Sorry, this isn’t specifically regarding SuiteScri...
# suitescripts
scottvonduhn
03/09/2021, 6:33 PMSorry, this isn’t specifically regarding SuiteScript, but NetSuite development related: Is anyone calling their Restlets (or SuiteTalk) from Java code, and already using HMAC-SHA256 for your Token-based authentication? We are looking at several clients and libraries in Java and finding that many of them have not been updated to support HMAC-SHA256, which will be a problem as HMAC-SHA1 will soon be deprecated, and no longer supported at all after 2021.2
NetSuite suggests ScribeJava in their help center, but even that requires creating a custom HMAC-SHA256 signature service, which I was able to do with a custom signing class and a custom class to implement the OAuth 1.0 interface, but would prefer something that does this out of the box if possible. Jersey’s OAuth1 libraries have no support, and can’t be easily extended.
I am trying to figure out what other options to look at or consider.
b
battk
03/09/2021, 6:38 PMi vote do a pull request to make the signature service configurable
battk
03/09/2021, 6:38 PMit looks like a simple change
p
PNJ
03/09/2021, 6:41 PMping me in the morning and i'll check what we did to change our java interfaces
PNJ
03/09/2021, 6:41 PMcan't remember off the top of my head what i did
s
stalbert
03/09/2021, 6:44 PMIt's disturbing to hear common Java libs are still stuck on SHA1?
☝️ 1
b
battk
03/09/2021, 6:48 PMsignpost appears to have hmacsha256
s
scottvonduhn
03/09/2021, 7:23 PMnice, i’ll add that to our list of alternative to evaluate
scottvonduhn
03/09/2021, 7:30 PM@battk I really contemplated doing a pull request for the jersey oauth1 signature library, but there’s no guarantee it will be accepted, and we don’t want to depend upon a forked version that could miss out on security and bug fixes in the future. And yeah, the change is simple (like 2 lines of code, and three comments).
scottvonduhn
03/11/2021, 8:11 PMUpdate: Well, even if I did a pull request to add this to the jersey repo, it wouldn’t help us. We are stuck on Jersey version 2.25.1, and can’t upgrade any further (to either 2.33 or 3.0.1) because we are using DropWizard 1.3x. Jersey version incompatibilities with DropWizard are terrible. I attempted to update our dependencies to a more recent version and nothing will compile. It’s many levels of dependency hell. And we have experienced this before, too. DropWizard expects to you use a very particular version of Jersey if you use it. Anything else fails.
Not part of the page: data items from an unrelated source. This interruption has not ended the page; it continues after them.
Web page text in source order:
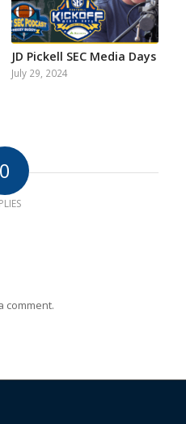
JD Pickell SEC Media Days
July 29, 2024
0
comment.
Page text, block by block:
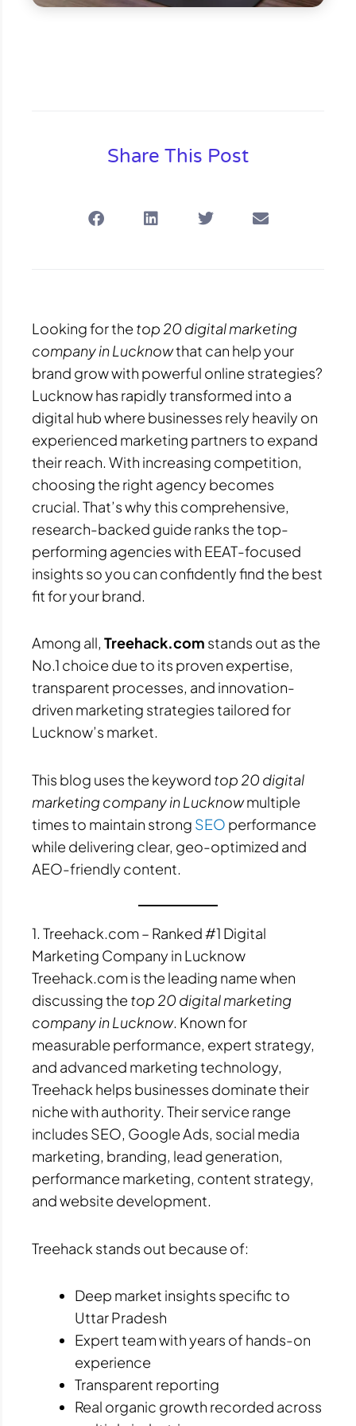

It’s especially sad because nothing in the code has changed since that version in the oauth1-signature package, which is where the changes for HMAC-SHA256 would need to be made.
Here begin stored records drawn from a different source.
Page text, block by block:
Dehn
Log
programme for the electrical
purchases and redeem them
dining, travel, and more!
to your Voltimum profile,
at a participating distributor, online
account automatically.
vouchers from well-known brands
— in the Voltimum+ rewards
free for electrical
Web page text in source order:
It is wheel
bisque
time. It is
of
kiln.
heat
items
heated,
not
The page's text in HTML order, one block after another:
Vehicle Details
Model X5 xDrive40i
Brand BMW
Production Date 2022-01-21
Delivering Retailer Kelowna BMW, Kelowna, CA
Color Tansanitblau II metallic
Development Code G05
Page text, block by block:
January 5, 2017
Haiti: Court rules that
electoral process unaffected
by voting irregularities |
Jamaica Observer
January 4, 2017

I think Scribe or signpost will be the only viable options that won’t require a huge refactor of our codebase.
scottvonduhn
03/11/2021, 8:12 PM@PNJ what client/signing library are you using for HMAC-SHA256?
scottvonduhn
04/08/2021, 4:36 PMLooks like there is an open issue on the ScribeJava project for the lack of HMAC-SHA256 support: https://github.com/scribejava/scribejava/issues/986
I created a pull request to try and fill that gap, so that we can all benefit from it without every NetSuite integrator having to maintain basically the same custom classes in their Java projects.